Combining financial returns with impact investing
At a time when awareness of social justice and climate protection is growing, impact investing represents a bridge between financial returns and measurable impact. Anna Herrhausen, member of the Executive Board of consulting and analysis company Phineo since May 2024, is convinced that the future of investing lies in connecting money with clear social added value.
ESG is not enough
„Impact investing goes beyond what is covered by ESG criteria. It is not enough to focus solely on environmental, social and governance factors", she says. Instead, it is crucial that investments specifically bring about positive social or environmental changes. It is not just about responsible investment but about achieving a concrete impact.
„The impact is at the centre of impact investing, and is not just a nice side effect,“ says Herrhausen, who previously worked in Corporate Social Responsibility (CSR) at Deutsche Bank. It is the interplay between financial returns and social benefits that distinguishes impact investing from traditional forms of investment.
„The central idea behind impact investing is to combine financial returns with a clear social or environmental impact.", she says.
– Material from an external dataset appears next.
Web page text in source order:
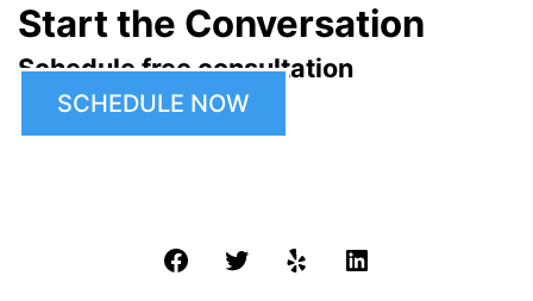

This approach makes it possible not only to generate profits, but also to contribute to social progress.
Measuring change
The non-profit organisation has developed its own methodology to measure the effectiveness of projects, which Phineo analyses on a number of levels: Resources that flow into an organisation, the results achieved with the target group, and the long-term changes in society. „The real impact becomes apparent when social changes are measurable,“ Herrhausen explains.
In recent years, Phineo has examined the effectiveness of more than 3,000 civil society organisations in Germany. Almost 400 of these organisations have been awarded the „Wirkt“ Seal of Impact. „We have the opportunity to provide targeted advice to impact investors – we show them how they can measure the impact achieved and maintain it in the long term“, she says.
3 to 6 billion euros
Impact investing has established itself as a key strategy in the field of sustainable investments in recent years. It differs from ESG in that it strives explicitly for measurable positive effects. According to the German Federal Initiative for Impact Investing, the market volume of impact investments in Germany in 2020 was 6.5 billion euros in the broadest sense, and 2.9 billion euros in the narrow sense. According to Herrhausen, the market is in a growth phase, as more and more investors want to achieve both financial returns and a positive social impact.
Although the market for impact investing is growing significantly, there are also challenges, according to the Federal Initiative for Impact Investing. According to the experts, the market is still at an early stage, and there is a lack of suitable investment products in various risk classes. Impact measurement, as carried out by Phineo, is crucial in order to assess the actual effect of investments. Impact investing is not just an investment strategy, but also an opportunity to actively contribute to solving global challenges.